With self-appointed African Union mediators shuttling between Tripoli and Benghazi meetings with the Libyan government and rebel leaderships to try and end the war, the important question is whether the international community should be negotiating with the Qaddafis. The answer depends on what we are negotiating about and how well prepared we are to pursue our shared interests.

The subject of the negotiations must begin with the departure of Muammar Qaddafi and the rest of his family from Libya. Anything less than that would create a difficult fractious post-war situation in Libya, with a de facto division of territory between Qaddafi-held west and rebel-held east, and with Qaddafi continuing to control Tripoli. If, as former Congressman Curt Weldon proposed, Muammar were to step aside but his son Saif al Islam continued to play a role in the transitional structures, the probability of a successful transition would likewise be reduced to nearly zero.

The Qaddafi family will not give up power in Libya so long as it remains physically present. It has its own armed forces as well as security agents and controls the vast funds derived from Libyan oil exports over the past 42 years. Tens of billions squirreled away in U.S. banks have been frozen, but we can be certain more billions remain unfrozen elsewhere, or stowed in gold ingots in Tripoli. It is not even clear what “step aside” would mean for Muammar, since he has no official position in a Libyan state.

Since Qaddafi’s power does not depend on his position in the Libyan state, he and his sons could well maintain their military and political power even if they were to accept retirement to a desert tent. In any case, Saif al Islam, who was educated at the London School of Economics-educated and has spent much of his life enjoying Europe’s most luxurious hotel, would be unlikely to accept such a life out of power. Libya is quite unlike Egypt in this respect. Hosni Mubarak’s retirement to Sharm el Sheikh was acceptable to the protesters not only because Sharm is far from the maddening crowd but also because the army seemed prepared to guarantee the political transition.

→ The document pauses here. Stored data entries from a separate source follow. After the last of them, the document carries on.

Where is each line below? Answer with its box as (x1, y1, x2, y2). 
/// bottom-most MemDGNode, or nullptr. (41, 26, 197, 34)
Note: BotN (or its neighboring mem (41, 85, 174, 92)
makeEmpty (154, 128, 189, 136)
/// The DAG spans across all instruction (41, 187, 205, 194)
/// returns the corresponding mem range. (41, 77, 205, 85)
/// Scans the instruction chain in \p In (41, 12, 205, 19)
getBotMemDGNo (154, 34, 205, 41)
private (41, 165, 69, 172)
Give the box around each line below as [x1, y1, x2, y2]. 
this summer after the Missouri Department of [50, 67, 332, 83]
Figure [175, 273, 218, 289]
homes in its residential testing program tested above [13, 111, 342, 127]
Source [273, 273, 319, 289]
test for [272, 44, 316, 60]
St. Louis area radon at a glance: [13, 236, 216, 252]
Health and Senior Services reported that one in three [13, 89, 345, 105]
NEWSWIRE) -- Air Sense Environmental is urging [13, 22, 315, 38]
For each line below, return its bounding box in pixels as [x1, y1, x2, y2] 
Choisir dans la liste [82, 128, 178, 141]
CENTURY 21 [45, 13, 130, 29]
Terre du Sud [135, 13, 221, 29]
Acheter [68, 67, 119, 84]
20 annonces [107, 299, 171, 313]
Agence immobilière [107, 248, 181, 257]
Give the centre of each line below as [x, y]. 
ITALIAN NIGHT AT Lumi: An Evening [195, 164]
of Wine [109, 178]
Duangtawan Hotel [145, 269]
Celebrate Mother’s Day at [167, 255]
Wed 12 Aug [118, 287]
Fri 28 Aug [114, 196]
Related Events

It was accepted by the protesters as loyal to the Egyptian state, not to Hosni Mubarak.

Even in Egypt, there are now profound doubts about what the army is up to. Mubarak’s return to the public sphere with a statement flatly denying corruption and the army’s harsh treatment of protesters in Tahrir square the last few days have left many wondering whether the counterrevolution is in full swing. But Libya has no army loyal to the Libyan state. This lack of institutional framework (no constitution, few ministries, no chief of state, not even a real rubber stamp parliament) would make the transition in Libya so problematic.

The ongoing violence contributes to this uncertainty as well. Under violent attack from security forces, the opponents of Qaddafi long ago gave up nonviolent protests for an ill-prepared military assault on his regime. Qaddafi has redoubled his efforts, ensuring that there will be many dead on both sides. Accountability for the violence will not come quickly, but it will probably not come at all if Qaddafi and family are allowed to remain in the country. Most Libyans simply won’t stop resisting if they remain.

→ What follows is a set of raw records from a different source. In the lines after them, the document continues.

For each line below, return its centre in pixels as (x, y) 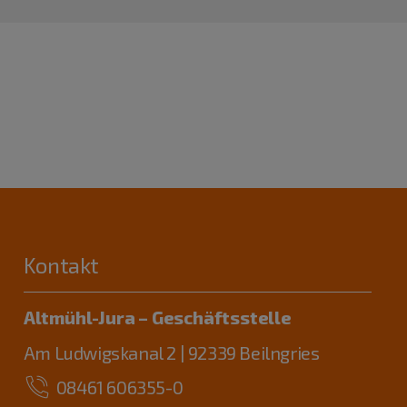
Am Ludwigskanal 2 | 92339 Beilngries (171, 352)
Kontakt (61, 265)
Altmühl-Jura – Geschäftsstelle (157, 317)
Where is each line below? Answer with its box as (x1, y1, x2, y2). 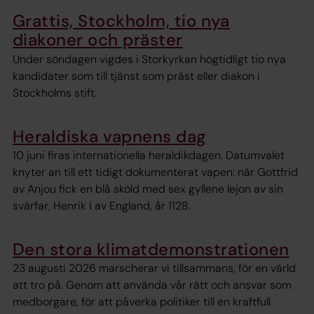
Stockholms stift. (13, 85, 97, 100)
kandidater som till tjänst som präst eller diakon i (13, 68, 260, 83)
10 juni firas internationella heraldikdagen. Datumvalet (13, 148, 285, 163)
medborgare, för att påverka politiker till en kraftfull (13, 294, 271, 310)
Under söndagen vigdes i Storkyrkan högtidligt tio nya (13, 51, 286, 67)
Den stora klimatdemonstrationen (13, 238, 289, 261)
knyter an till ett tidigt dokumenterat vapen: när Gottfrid (13, 165, 298, 180)
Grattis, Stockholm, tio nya (13, 10, 230, 32)

So if we are negotiating about Qaddafi and his family departing from Libya, then how well prepared are we to pursue that objective?

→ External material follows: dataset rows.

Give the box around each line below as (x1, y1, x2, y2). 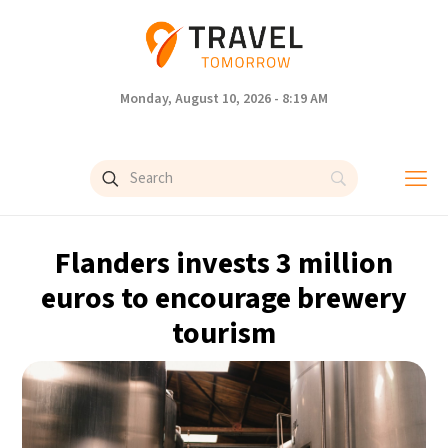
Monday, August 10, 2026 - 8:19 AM (120, 89, 328, 109)
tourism (172, 312, 276, 355)
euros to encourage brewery (41, 277, 407, 320)
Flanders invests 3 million (55, 242, 393, 285)

Leverage in negotiations depends on what other options you have, should the negotiations fail. In this case, our best alternative to a negotiated solution appears to be to continue fighting. That is not a very good option. NATO will have increased difficulty finding legitimate targets, as Qaddafi’s forces park their heavy armor near schools and mosques and disguise their remaining vehicles to look as much like rebel vehicles as possible. Enthusiasm for the continued military effort is likely to fade. Neither the French nor the British — the leading forces striking Libya — will want to go on ad infinitum, and some of the others participating will likely want to quit even earlier.

Qaddafi knows all this. Like us, his best alternative is also to continue fighting. No one should be fooled by Saif al Islam’s London School of Economics degree or his smooth talk about transition to democracy. Qaddafi and his family give every indication of wanting to preserve their own power. It is hard to know for how long they can go on without running out of money, troops, or cronies, several of whom have already defected. But we can be certain that Muammar regards the issue as one of life or death and will therefore fight on until he finds a way out that enables him and his family to survive.

That is what we may very well need to put on offer: a way out, but one that will only be available if Qaddafi and family to take advantage of it soon. That is what the five AU “mediators” could usefully offer: a comfortable retirement, available only for a short time, in Mauritania, Mali, Congo, Uganda or South Africa. Of these, only Mauritania is not a state party to the International Criminal Court, which may eventually want to prosecute. Venezuela is another possibility, but it is also a state party to the ICC, and the Americans are unlikely to welcome Qaddafi as a resident of the Western Hemisphere. For those who worry that the ICC might never get hold of Qaddafi, remember Charles Taylor, who was allowed to retire to Nigeria only to later be captured and put on trial.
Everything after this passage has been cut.